You have to get passionate about the process. It's a game of stacking your chips, one customer at a time in the beginning. The idea is to delegate and implement systems ASAP, and remove yourself from working in the company so you can start working on the company. I think this is where you are stuck.

In the beginning you have to program and make sales. So you want to make enough sales, as quickly as possible, so that you can hire a programmer, and remove yourself from that aspect of the business. Now your time is freed up to work strictly on sales. From there you want to sell sell sell, and build a sales system that you can hire a salesperson into. You want to be the captain of your ship. Not the first mate, deckhand, fireman, and navigator all at once.

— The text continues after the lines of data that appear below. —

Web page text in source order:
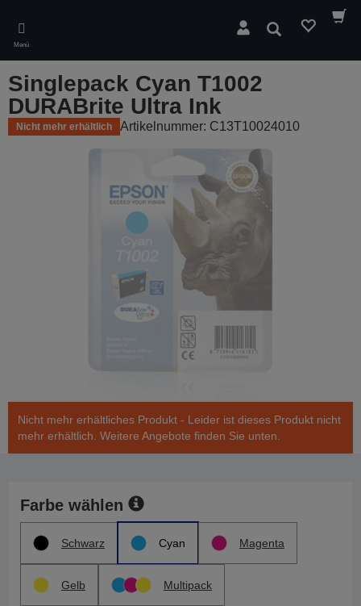
main
content
Menü
Suchen
Singlepack Cyan T1002
DURABrite Ultra Ink
Nicht mehr erhältlich Artikelnummer: C13T10024010
Nicht mehr erhältliches Produkt - Leider ist dieses Produkt nicht
mehr erhältlich. Weitere Angebote finden Sie unten.
Farbe wählen
Schwarz Cyan Magenta
Gelb Multipack
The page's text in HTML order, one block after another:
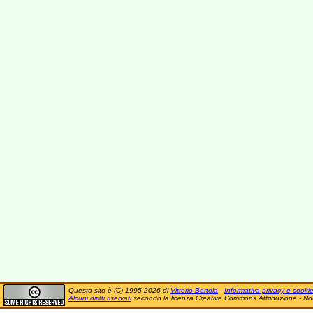
Questo sito è (C) 1995-2026 di Vittorio Bertola - Informativa privacy e cookie
Alcuni diritti riservatisecondo la licenza Creative Commons Attribuzione -
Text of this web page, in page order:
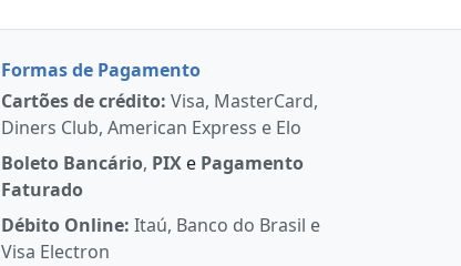
Formas de Pagamento
Cartões de crédito: Visa, MasterCard,
Diners Club, American Express e Elo
Boleto Bancário, PIX e Pagamento
Faturado
Débito Online: Itaú, Banco do Brasil e
Visa Electron
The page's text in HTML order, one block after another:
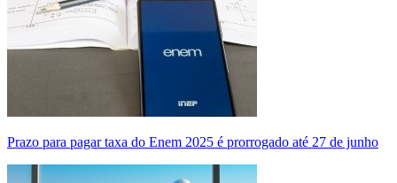
Prazo para pagar taxa do Enem 2025 é prorrogado até 27 de junho
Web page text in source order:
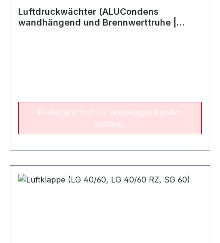
Luftdruckwächter (ALUCondens
wandhängend und Brennwerttruhe |
Preise sind nur für eingeloggte Kunden
sichtbar.
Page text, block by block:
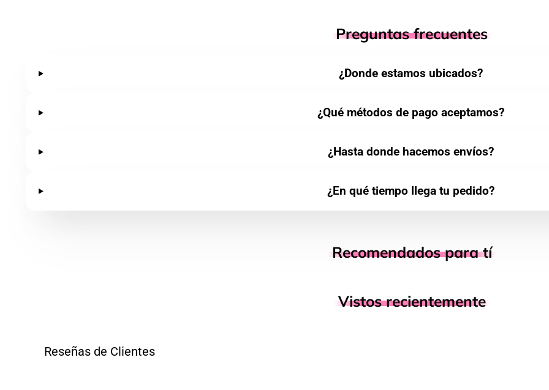
Preguntas frecuentes
¿Donde estamos ubicados?
¿Qué métodos de pago aceptamos?
¿Hasta donde hacemos envíos?
¿En qué tiempo llega tu pedido?
Recomendados para tí
Vistos recientemente
Reseñas de Clientes
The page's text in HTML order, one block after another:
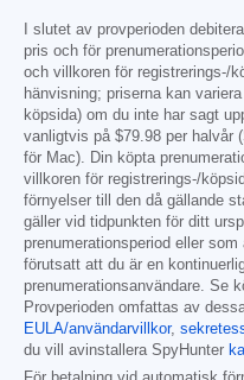
I slutet av provperioden
pris och för
och villkoren för registrerings-/
hänvisning; priserna kan
köpsida) om du inte har sagt
vanligtvis på $79.98 per halvår
för Mac). Din köpta
villkoren för registrerings-/
förnyelser till den då gällande
gäller vid tidpunkten för ditt
prenumerationsperiod eller
förutsatt att du är en
prenumerationsanvändare. Se
Provperioden omfattas av
EULA/användarvillkor,
du vill avinstallera SpyHunter
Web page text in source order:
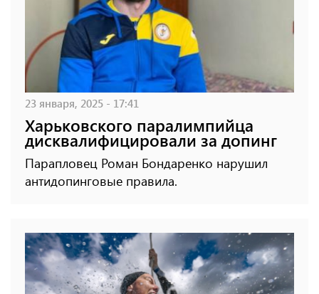
23 января, 2025 - 17:41
Харьковского паралимпийца
дисквалифицировали за допинг
Парапловец Роман Бондаренко нарушил
антидопинговые правила.
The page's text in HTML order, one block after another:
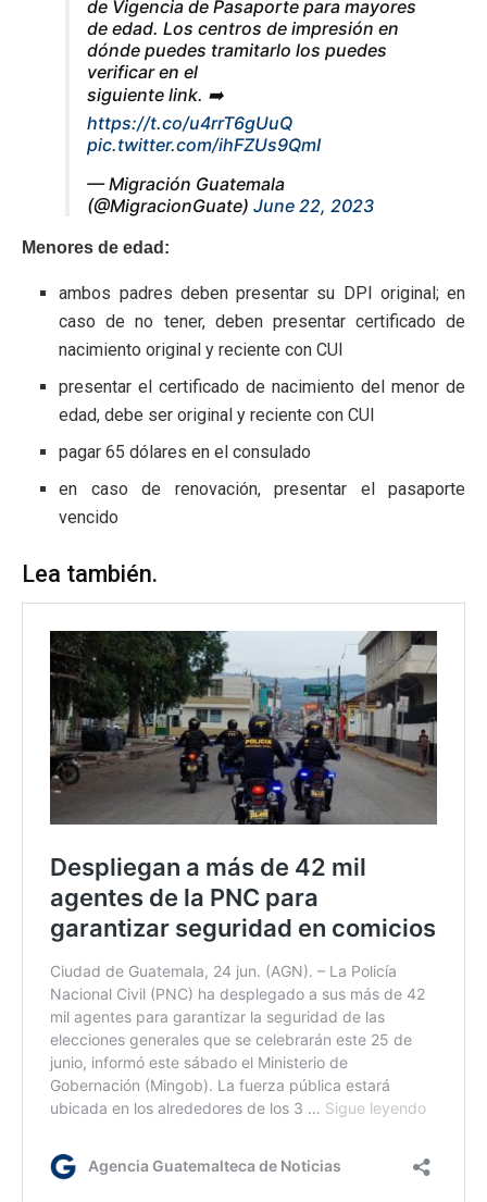
de Vigencia de Pasaporte para mayores
de edad. Los centros de impresión en
dónde puedes tramitarlo los puedes
verificar en el
siguiente link. ➡️
https://t.co/u4rrT6gUuQ
pic.twitter.com/ihFZUs9QmI
— Migración Guatemala
(@MigracionGuate) June 22, 2023
Menores de edad:
ambos padres deben presentar su DPI original; en
caso de no tener, deben presentar certificado de
nacimiento original y reciente con CUI
presentar el certificado de nacimiento del menor de
edad, debe ser original y reciente con CUI
pagar 65 dólares en el consulado
en caso de renovación, presentar el pasaporte
vencido
Lea también.
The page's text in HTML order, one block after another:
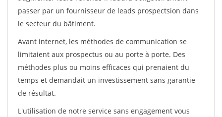
passer par un fournisseur de leads prospectsion dans
le secteur du bâtiment.
Avant internet, les méthodes de communication se
limitaient aux prospectus ou au porte à porte. Des
méthodes plus ou moins efficaces qui prenaient du
temps et demandait un investissement sans garantie
de résultat.
L'utilisation de notre service sans engagement vous
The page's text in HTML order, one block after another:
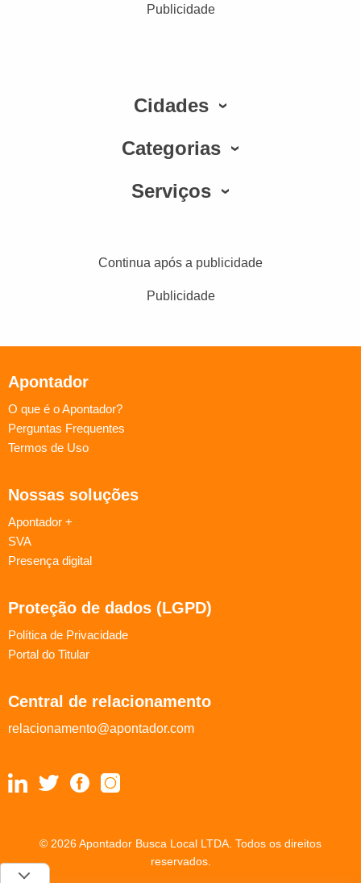
Publicidade
Cidades
Categorias
Serviços
Continua após a publicidade
Publicidade
Apontador
O que é o Apontador?
Perguntas Frequentes
Termos de Uso
Nossas soluções
Apontador +
SVA
Presença digital
Proteção de dados (LGPD)
Política de Privacidade
Portal do Titular
Central de relacionamento
relacionamento@apontador.com
© 2026 Apontador Busca Local LTDA. Todos os direitos
reservados.
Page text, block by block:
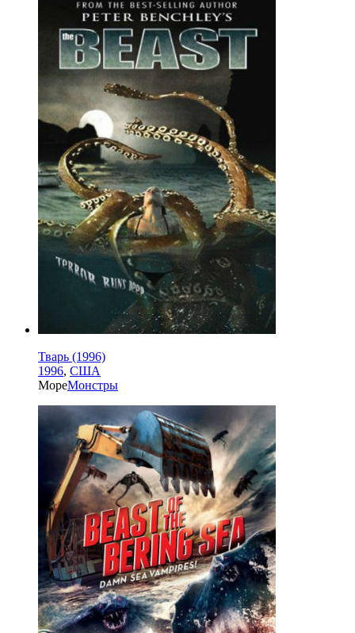
Тварь (1996)
1996, США
МореМонстры
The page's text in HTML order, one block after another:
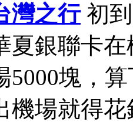
灣之行初到
夏銀聯卡
5000塊，
機場就得
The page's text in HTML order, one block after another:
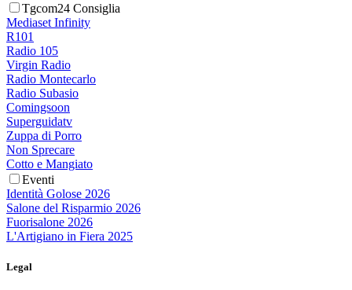
Tgcom24 Consiglia
Mediaset Infinity
R101
Radio 105
Virgin Radio
Radio Montecarlo
Radio Subasio
Comingsoon
Superguidatv
Zuppa di Porro
Non Sprecare
Cotto e Mangiato
Eventi
Identità Golose 2026
Salone del Risparmio 2026
Fuorisalone 2026
L'Artigiano in Fiera 2025
Legal
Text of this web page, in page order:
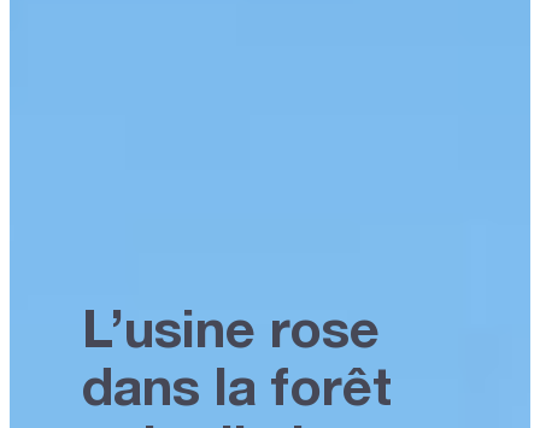
L’usine rose
dans la forêt
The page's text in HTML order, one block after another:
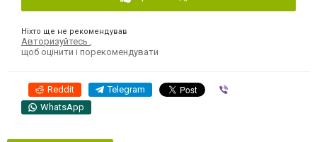
Ніхто ще не рекомендував
Авторизуйтесь
щоб оцінити і порекомендувати
Reddit Telegram
WhatsApp
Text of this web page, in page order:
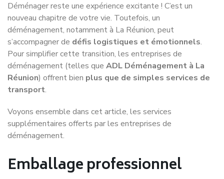
Déménager reste une expérience excitante ! C’est un
nouveau chapitre de votre vie. Toutefois, un
déménagement, notamment à La Réunion, peut
s’accompagner de défis logistiques et émotionnels.
Pour simplifier cette transition, les entreprises de
déménagement (telles que ADL Déménagement à La
Réunion) offrent bien plus que de simples services de
transport.
Voyons ensemble dans cet article, les services
supplémentaires offerts par les entreprises de
déménagement.
Emballage professionnel
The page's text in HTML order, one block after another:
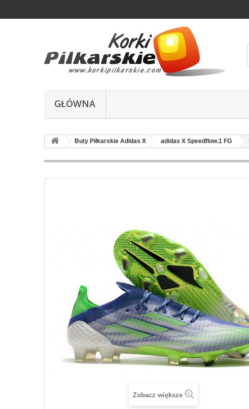
GŁÓWNA
Buty Piłkarskie Adidas X adidas X Speedflow.1 FG
Zobacz większe
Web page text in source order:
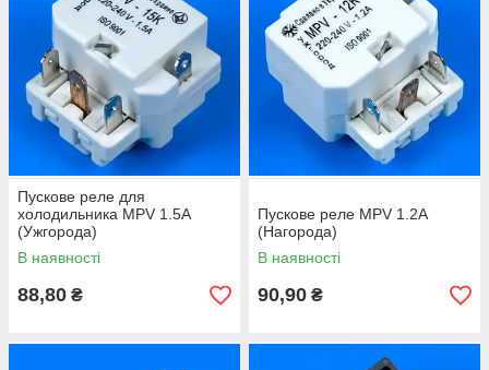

Perhaps programming apps just isn't for you. You said you would lift weights all day everyday if it paid. There is huge opportunity in the unsexy, offline world. Everyday millions are made building, installing, and maintaining physical products and services. You might find it easier to spark passion and find satisfaction in this sector.

You’ll still have to follow the process of build, sell, implement systems, hire, and repeat. Don’t stay working in the business longer than absolutely necessary.
Thanks. I guess my first step is to determine what offering to build. I get 100% discouraged when I see others executing well on the idea. Then what’s the point? I don’t get how MJ wasn’t discouraged when he saw others doing similar Limo websites. Pretty much all offerings suit my needs in the marketplace. Incremental changes to current competitor execution, gets easily duplicated.

Ideas that have massive value potential aren’t really hustle based (human capital) but monetary capital. Plastic problem, renewable energy, etc.